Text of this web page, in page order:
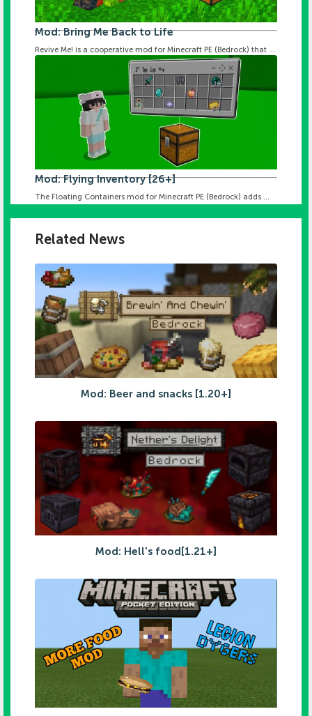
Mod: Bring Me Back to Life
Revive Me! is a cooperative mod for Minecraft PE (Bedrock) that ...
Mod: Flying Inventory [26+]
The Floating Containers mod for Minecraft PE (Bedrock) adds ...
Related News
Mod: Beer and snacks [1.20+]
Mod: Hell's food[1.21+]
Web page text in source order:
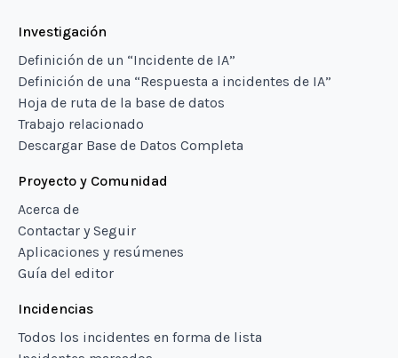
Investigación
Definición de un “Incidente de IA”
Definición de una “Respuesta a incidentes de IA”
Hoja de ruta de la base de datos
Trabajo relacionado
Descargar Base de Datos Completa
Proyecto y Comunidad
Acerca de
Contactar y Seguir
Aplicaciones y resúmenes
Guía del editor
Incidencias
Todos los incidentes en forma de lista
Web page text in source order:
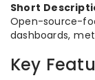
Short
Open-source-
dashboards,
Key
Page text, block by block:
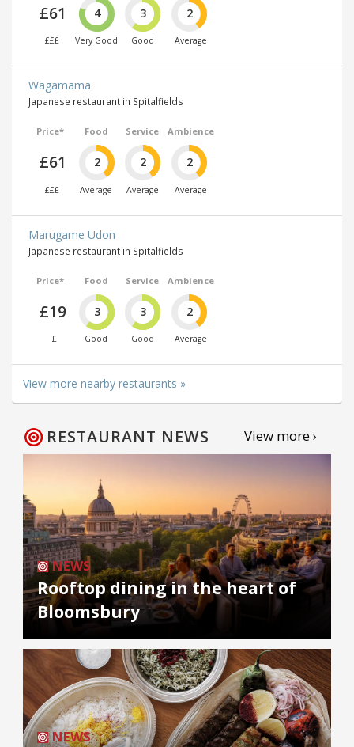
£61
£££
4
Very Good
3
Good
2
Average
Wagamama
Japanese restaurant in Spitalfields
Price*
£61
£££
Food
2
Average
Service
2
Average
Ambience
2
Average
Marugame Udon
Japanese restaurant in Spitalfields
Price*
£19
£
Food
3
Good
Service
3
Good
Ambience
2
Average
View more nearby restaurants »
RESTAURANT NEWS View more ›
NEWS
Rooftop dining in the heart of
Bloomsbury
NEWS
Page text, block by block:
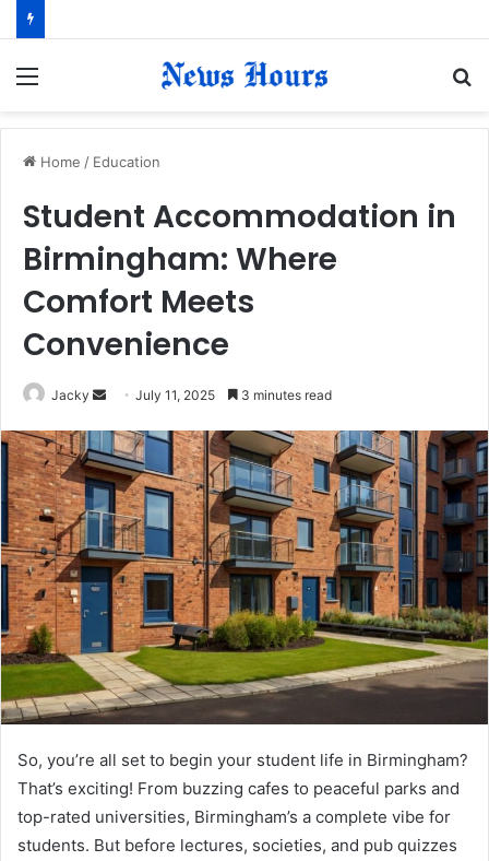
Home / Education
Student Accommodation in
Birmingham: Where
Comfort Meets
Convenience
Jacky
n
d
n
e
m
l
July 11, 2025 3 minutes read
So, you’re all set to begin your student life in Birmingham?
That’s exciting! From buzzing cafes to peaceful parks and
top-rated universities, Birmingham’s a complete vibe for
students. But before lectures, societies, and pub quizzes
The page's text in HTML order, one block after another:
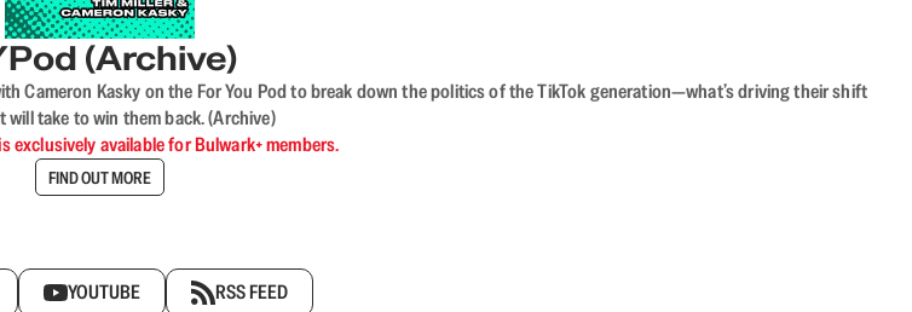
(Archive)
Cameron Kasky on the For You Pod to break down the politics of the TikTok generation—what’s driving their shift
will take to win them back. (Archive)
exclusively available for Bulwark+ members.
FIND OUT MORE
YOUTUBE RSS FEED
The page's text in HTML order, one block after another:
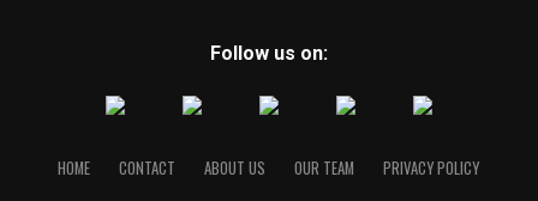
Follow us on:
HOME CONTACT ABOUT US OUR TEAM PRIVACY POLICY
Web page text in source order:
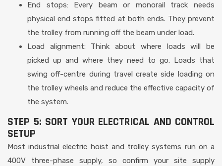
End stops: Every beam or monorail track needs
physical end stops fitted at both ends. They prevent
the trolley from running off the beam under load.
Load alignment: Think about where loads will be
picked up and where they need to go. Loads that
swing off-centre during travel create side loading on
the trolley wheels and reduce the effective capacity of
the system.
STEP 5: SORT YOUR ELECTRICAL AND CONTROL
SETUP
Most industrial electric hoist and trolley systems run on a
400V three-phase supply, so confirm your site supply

EXERCISE BRIEF
The answer must restate each entry word for word and contain no images.

RESULT OF THE EXERCISE
Text of this web page, in page order:
Mod: Bring Me Back to Life
Revive Me! is a cooperative mod for Minecraft PE (Bedrock) that ...
Mod: Flying Inventory [26+]
The Floating Containers mod for Minecraft PE (Bedrock) adds ...
Related News
Mod: Beer and snacks [1.20+]
Mod: Hell's food[1.21+]
Web page text in source order:
Investigación
Definición de un “Incidente de IA”
Definición de una “Respuesta a incidentes de IA”
Hoja de ruta de la base de datos
Trabajo relacionado
Descargar Base de Datos Completa
Proyecto y Comunidad
Acerca de
Contactar y Seguir
Aplicaciones y resúmenes
Guía del editor
Incidencias
Todos los incidentes en forma de lista
Web page text in source order:
Short
Open-source-
dashboards,
Key
Page text, block by block:
£61
£££
4
Very Good
3
Good
2
Average
Wagamama
Japanese restaurant in Spitalfields
Price*
£61
£££
Food
2
Average
Service
2
Average
Ambience
2
Average
Marugame Udon
Japanese restaurant in Spitalfields
Price*
£19
£
Food
3
Good
Service
3
Good
Ambience
2
Average
View more nearby restaurants »
RESTAURANT NEWS View more ›
NEWS
Rooftop dining in the heart of
Bloomsbury
NEWS
Page text, block by block:
Home / Education
Student Accommodation in
Birmingham: Where
Comfort Meets
Convenience
Jacky
n
d
n
e
m
l
July 11, 2025 3 minutes read
So, you’re all set to begin your student life in Birmingham?
That’s exciting! From buzzing cafes to peaceful parks and
top-rated universities, Birmingham’s a complete vibe for
students. But before lectures, societies, and pub quizzes
The page's text in HTML order, one block after another:
(Archive)
Cameron Kasky on the For You Pod to break down the politics of the TikTok generation—what’s driving their shift
will take to win them back. (Archive)
exclusively available for Bulwark+ members.
FIND OUT MORE
YOUTUBE RSS FEED
The page's text in HTML order, one block after another:
Follow us on:
HOME CONTACT ABOUT US OUR TEAM PRIVACY POLICY
Web page text in source order:
End stops: Every beam or monorail track needs
physical end stops fitted at both ends. They prevent
the trolley from running off the beam under load.
Load alignment: Think about where loads will be
picked up and where they need to go. Loads that
swing off-centre during travel create side loading on
the trolley wheels and reduce the effective capacity of
the system.
STEP 5: SORT YOUR ELECTRICAL AND CONTROL
SETUP
Most industrial electric hoist and trolley systems run on a
400V three-phase supply, so confirm your site supply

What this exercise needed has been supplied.